This is a deliberately contrived and simple example, but it also applies to common everyday logfiles such as /var/log/syslog, syslog.1, syslog.2.gz etc.

For example on my systems qpsmtpd.log is huge, and my apache access.log files are also very large.

Perhaps food for thought? One of those things that is obvious when you think about it, but doesn't jump out at you unless you schedule rsync to run very frequently and notice that it doesn't work as well as it "should".

ObFilm: Star Wars. The Family Guy version ;)

| 12 comments

 

Comments on this entry

icon martin f. krafft at 10:57 on 22 August 2009
http://madduck.net

http://bugs.debian.org/536432 -- once that's fixed, the next step is to make it default. ;)

icon Anonymous at 16:57 on 22 August 2009

Another fun realization about rsync and backups:

If you encrypt the files you back up (say, with GPG and one or more public keys), you don't need to bother securing rsync; you can run anonymous rsync. That means you don't need an insecure "backup" SSH key that lacks a passphrase.

I use this to back up the SQL database for one of the sites I run. Dump GPG-encrypted backups to a directory shared via anonymous rsync.

icon Matt Simmons at 18:38 on 22 August 2009

Two thoughts

@Steve - You'll be much saner in the end if your date format is Ymd rather than d-m-y, because sorting works in the former case, but not in the last.
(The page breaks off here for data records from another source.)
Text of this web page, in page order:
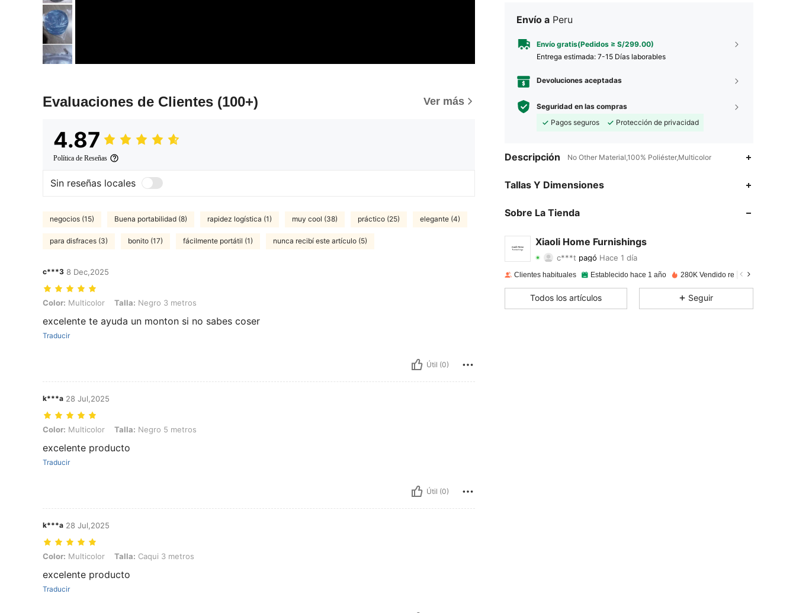
Evaluaciones de Clientes (100+) Ver más
4.87
Política de Reseñas
Sin reseñas locales
negocios (15) Buena portabilidad (8) rapidez logística (1) muy cool (38) práctico (25) elegante (4)
para disfraces (3) bonito (17) fácilmente portátil (1) nunca recibí este artículo (5)
c***3 8 Dec,2025
Color: Multicolor, Talla: Negro 3 metros
Color: Multicolor Talla: Negro 3 metros
excelente te ayuda un monton si no sabes coser
Traducir
Útil (0)
k***a 28 Jul,2025
Color: Multicolor, Talla: Negro 5 metros
Color: Multicolor Talla: Negro 5 metros
excelente producto
Traducir
Útil (0)
k***a 28 Jul,2025
Color: Multicolor, Talla: Caqui 3 metros
Color: Multicolor Talla: Caqui 3 metros
excelente producto
Traducir
Envío a Peru
Envío gratis(Pedidos ≥ S/299.00)
Entrega estimada: 7-15 Días laborables
Devoluciones aceptadas
Seguridad en las compras
Pagos seguros
Protección de privacidad
Descripción No Other Material,100% Poliéster,Multicolor
Tallas Y Dimensiones
Sobre La Tienda
Xiaoli Home Furnishings
4.83
4.83
4.83 77
c***tpagóHace 1 día
a***8 seguidoHace 1 día
4.83
Clientes habituales Establecido hace 1 año 280K Vendido recientemente
Todos los artículos Seguir
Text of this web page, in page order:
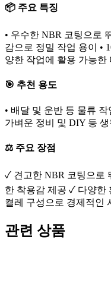
📦 주요 특징
• 우수한 NBR 코팅으로
감으로 정밀 작업 용이 •
양한 작업에 활용 가능한
🎯 추천 용도
• 배달 및 운반 등 물류
가벼운 정비 및 DIY 등 생
⚖️ 주요 장점
✓ 견고한 NBR 코팅으로
한 착용감 제공 ✓ 다양한
켤레 구성으로 경제적인
관련 상품
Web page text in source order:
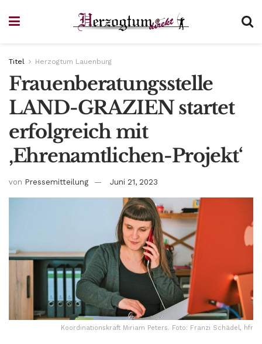
Titel Herzogtum Lauenburg
Frauenberatungsstelle
LAND-GRAZIEN startet
erfolgreich mit
‚Ehrenamtlichen-Projekt‘
von Pressemitteilung Juni 21, 2023
Koordinationskraft Miriam Peters. Foto: Franzi Schädel, hfr
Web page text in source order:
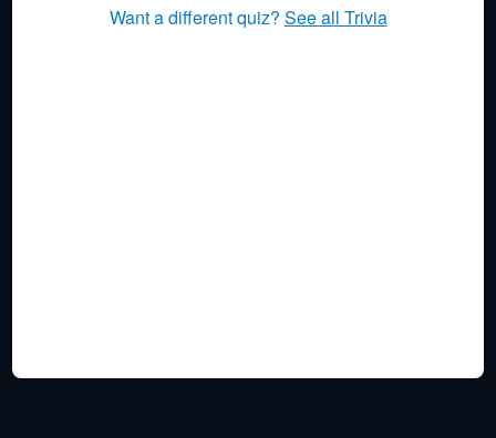
Want a different quiz? See all Trivia
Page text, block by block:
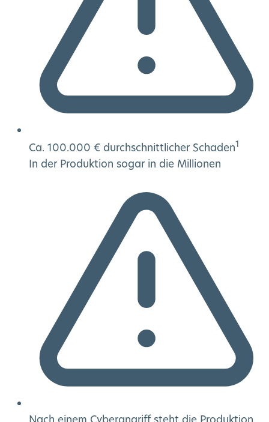
Ca. 100.000 € durchschnittlicher Schaden1
In der Produktion sogar in die Millionen
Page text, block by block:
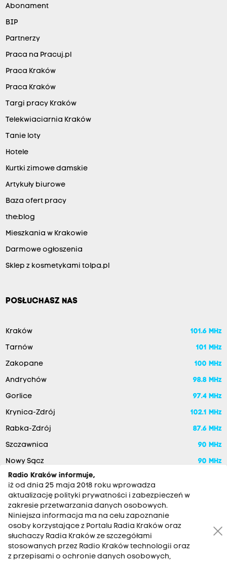
Abonament
BIP
Partnerzy
Praca na Pracuj.pl
Praca Kraków
Praca Kraków
Targi pracy Kraków
Telekwiaciarnia Kraków
Tanie loty
Hotele
Kurtki zimowe damskie
Artykuły biurowe
Baza ofert pracy
the:blog
Mieszkania w Krakowie
Darmowe ogłoszenia
Sklep z kosmetykami tolpa.pl
POSŁUCHASZ NAS
Kraków 101.6 MHz
Tarnów 101 MHz
Zakopane 100 MHz
Andrychów 98.8 MHz
Gorlice 97.4 MHz
Krynica-Zdrój 102.1 MHz
Rabka-Zdrój 87.6 MHz
Szczawnica 90 MHz
Nowy Sącz 90 MHz
RADIO KRAKÓW SA. Aleja Juliusza Słowackiego 22, 30-007
Radio Kraków informuje,
iż od dnia 25 maja 2018 roku wprowadza
aktualizację polityki prywatności i zabezpieczeń w
zakresie przetwarzania danych osobowych.
Niniejsza informacja ma na celu zapoznanie
osoby korzystające z Portalu Radia Kraków oraz
słuchaczy Radia Kraków ze szczegółami
stosowanych przez Radio Kraków technologii oraz
z przepisami o ochronie danych osobowych,
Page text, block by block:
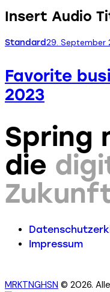
Insert Audio
Standard29. September
Favorite
2023
Spring
die
Impressum
MRKTNGHSN © 2026.
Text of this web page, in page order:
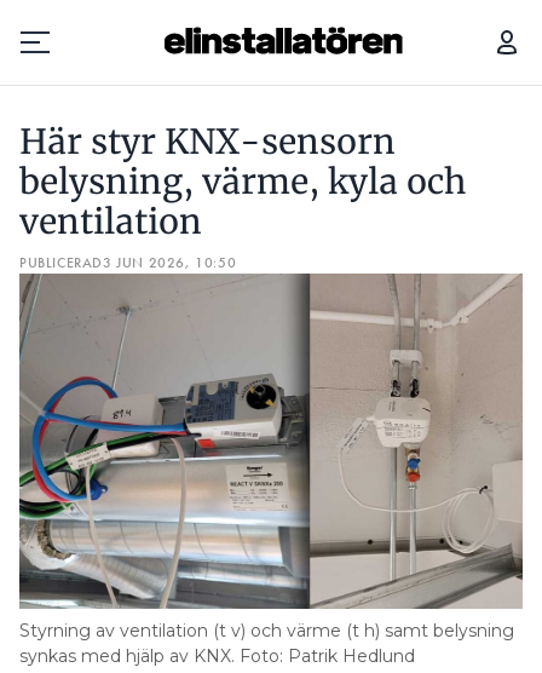
Prenumerera
Hantera prenumeration
Lediga jobb
Annonsera
Läs E-tidningen
Om tidningen
Kontakt
Personuppgifter
Search for:
Här styr KNX-sensorn
belysning, värme, kyla och
ventilation
PUBLICERAD3 JUN 2026, 10:50
Styrning av ventilation (t v) och värme (t h) samt belysning
synkas med hjälp av KNX. Foto: Patrik Hedlund
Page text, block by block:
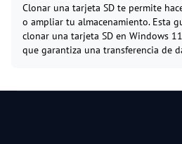
Clonar una tarjeta SD te permite
o ampliar tu almacenamiento. Esta
clonar una tarjeta SD en Windows
que garantiza una transferencia de
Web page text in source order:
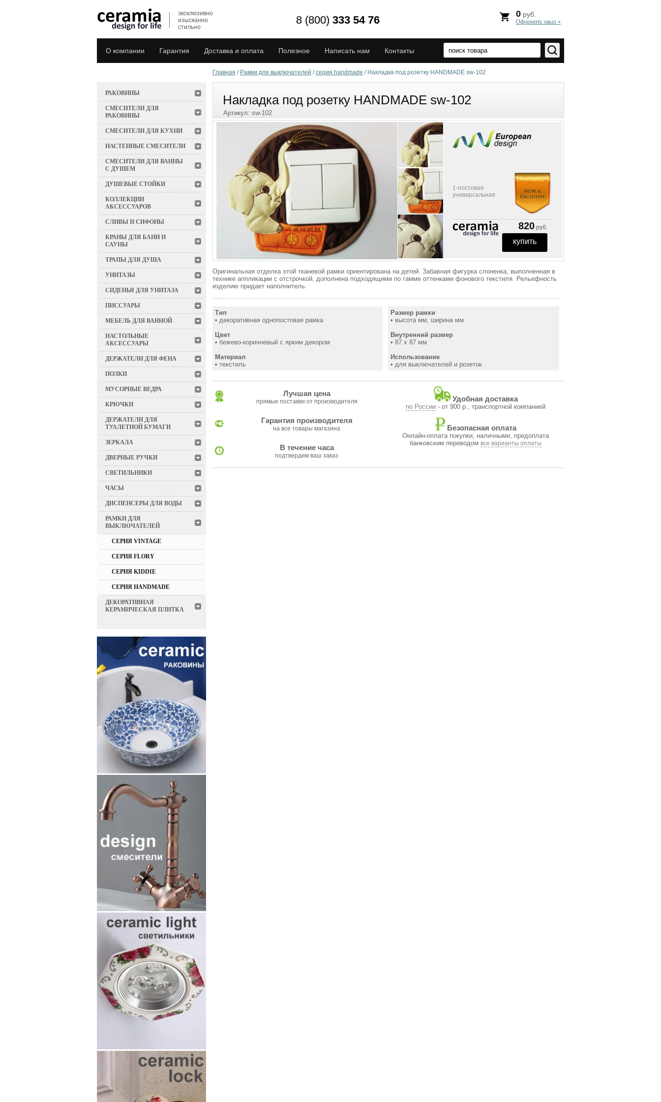
эксклюзивно
изысканно
стильно
8 (800) 333 54 76 0 руб.
Оформить заказ »
О компании Гарантия Доставка и оплата Полезное Написать нам Контакты
РАКОВИНЫ
СМЕСИТЕЛИ ДЛЯ
РАКОВИНЫ
СМЕСИТЕЛИ ДЛЯ КУХНИ
НАСТЕННЫЕ СМЕСИТЕЛИ
СМЕСИТЕЛИ ДЛЯ ВАННЫ
С ДУШЕМ
ДУШЕВЫЕ СТОЙКИ
КОЛЛЕКЦИИ
АКСЕССУАРОВ
СЛИВЫ И СИФОНЫ
КРАНЫ ДЛЯ БАНИ И
САУНЫ
ТРАПЫ ДЛЯ ДУША
УНИТАЗЫ
СИДЕНЬЯ ДЛЯ УНИТАЗА
ПИССУАРЫ
МЕБЕЛЬ ДЛЯ ВАННОЙ
НАСТОЛЬНЫЕ
АКСЕССУАРЫ
ДЕРЖАТЕЛИ ДЛЯ ФЕНА
ПОЛКИ
МУСОРНЫЕ ВЕДРА
КРЮЧКИ
ДЕРЖАТЕЛИ ДЛЯ
ТУАЛЕТНОЙ БУМАГИ
ЗЕРКАЛА
ДВЕРНЫЕ РУЧКИ
СВЕТИЛЬНИКИ
ЧАСЫ
ДИСПЕНСЕРЫ ДЛЯ ВОДЫ
РАМКИ ДЛЯ
ВЫКЛЮЧАТЕЛЕЙ
СЕРИЯ VINTAGE
СЕРИЯ FLORY
СЕРИЯ KIDDIE
СЕРИЯ HANDMADE
ДЕКОРАТИВНАЯ
КЕРАМИЧЕСКАЯ ПЛИТКА
Главная / Рамки для выключателей /серия handmade / Накладка под розетку HANDMADE sw-102
Накладка под розетку HANDMADE sw-102
Артикул: sw-102
1-постовая
униварсальная
820 руб.
Оригинальная отделка этой тканевой рамки ориентирована на детей. Забавная фигурка слоненка, выполненная в
технике аппликации с отстрочкой, дополнена подходящими по гамме оттенками фонового текстиля. Рельефность
изделию придает наполнитель.
Тип
• декоративная однопостовая рамка
Цвет
• бежево-коричневый с ярким декором
Материал
• текстиль
Размер рамки
• высота мм, ширина мм
Внутренний размер
• 87 х 87 мм
Использование
• для выключателей и розеток
Лучшая цена
прямые поставки от производителя Удобная доставка
по России - от 900 р., транспортной компанией
Безопасная оплата
Онлайн-оплата покупки, наличными, предоплата
банковским переводом все варианты оплаты
Гарантия производителя
на все товары магазина
В течение часа
подтвердим ваш заказ

We've actually got a company-wide date format that we call "DATECHUNK".

All of our operations scripts include one "global" shell script that sets all the necessary environmental variables, and one of those variables is
export DATECHUNK=`date %Y%m%d`


@Anonymous - It's very possible to have have cron-scripted rsyncs using SSH keys with passphrases - http://www.standalone-sysadmin.com/blog/2008/11/host-to-host-security-with-ssh-keys/

You've only got to remember to run ssh-agent when the machine boots, and to edit the string in the crontab. You can even have a Nagios check to see if ssh-agent is running, and alert if it isn't.




icon Markus Hochholdinger at 18:45 on 22 August 2009

echo '13a14,16
> # daily extension for log files
> dateext
> ' | patch /etc/logrotate.conf

icon Markus Hochholdinger at 18:51 on 22 August 2009

And another one for the backup, optimized rsync option: "--link-dest=$DIR". This saves you the "cp -al".

icon Steve Kemp at 20:00 on 22 August 2009

Thanks for pointing out dateext to me - I was already aware of it, but I guess I should have been explicit.

Allowing anonymous rsync rather than using an SSH tunnel is a great solution if you're sure of your endpoints, and you have appropriate ACLs (or rsync passwords in use), and is definitely worthy of a tip entry itself.

Finally storing dates in YYYY-MM-DD is definitely a good thing in general. For my own needs I tend to only store 5-10 days worth of archives so sort order isn't a huge deal, but I appreciate it is probably the best approach for the general case.


icon Wouter Verhelst at 23:00 on 22 August 2009

You may want to reduce rsync'ing data even further by first creating the link farm locally, then creating it remotely too, and only then starting rsync. That way, files that haven't changed since yesterday will be copied from yesterday's directory on the remote server, rather than you having to rsync them over for no particular reason.

And, also, rather than reinventing the wheel, you may be interested in rsnapshot, which does all this and more out of the box.

icon Anonymous at 02:56 on 23 August 2009

@Steve
"Allowing anonymous rsync rather than using an SSH tunnel is a great solution if you're sure of your endpoints, and you have appropriate ACLs (or rsync passwords in use), and is definitely worthy of a tip entry itself."

Why do you need an ACL or rsync password? It doesn't really matter, unless you think someone might try to DoS the system via rsync, and they can do that plenty of other ways.

@Matt: Yes, I realize you can set up SSH for backups, but anonymous rsync proves quite a bit simpler and more convenient.

icon Toby at 04:46 on 23 August 2009

Gosh, isn't it just time to use ZFS? (snapshots, replication).

Or at least NILFS2 (snapshots).

icon Steve Kemp at 14:32 on 23 August 2009

If the encryption is strong then it doesn't matter if people can steal it - so on that basis anonymous rsync is sufficient. But my own paranoia would ensure that I'd still want to have a list of valid/known-good IPs.

That would partly mitigate against DoS attacks, partly against any bugs/exploits in rsync, and partly just let me sleep at night.

@Toby: Even if zfs were available on all my systems it isn't a magic bullet. Having snapshots locally is great for fast rollbacks, but provides no protection against a failing disk - so you still need off-site copies. Which leads you back to rsync, etc.

icon er:k at 09:46 on 24 August 2009
http://blog.sietch-tabr.com

For mysql I use a script named automysqlbackup (which you can found in sourceforge) which does what you say: date named directories for each daily/weekly/monthly backup so rsync is faster.
I actually use it with rdiff-backup too which optimise disk space using hardlinks. This way I only use rsync for the backup on a remote location.

icon Rodolphe Quiedeville at 13:47 on 24 August 2009

After trying lots of solution to rotate I now use this little hack, backup in a folder named with day of week. Like this you have 7 days history and only one dir change a day, no neccessary to clean old datas too.

DATE_DIR=`date +%A`
mkdir -p $ODIR/$DATE_DIR
rsync -qav -e ssh $HOST:$BDIR $ODIR/$DATE_DIR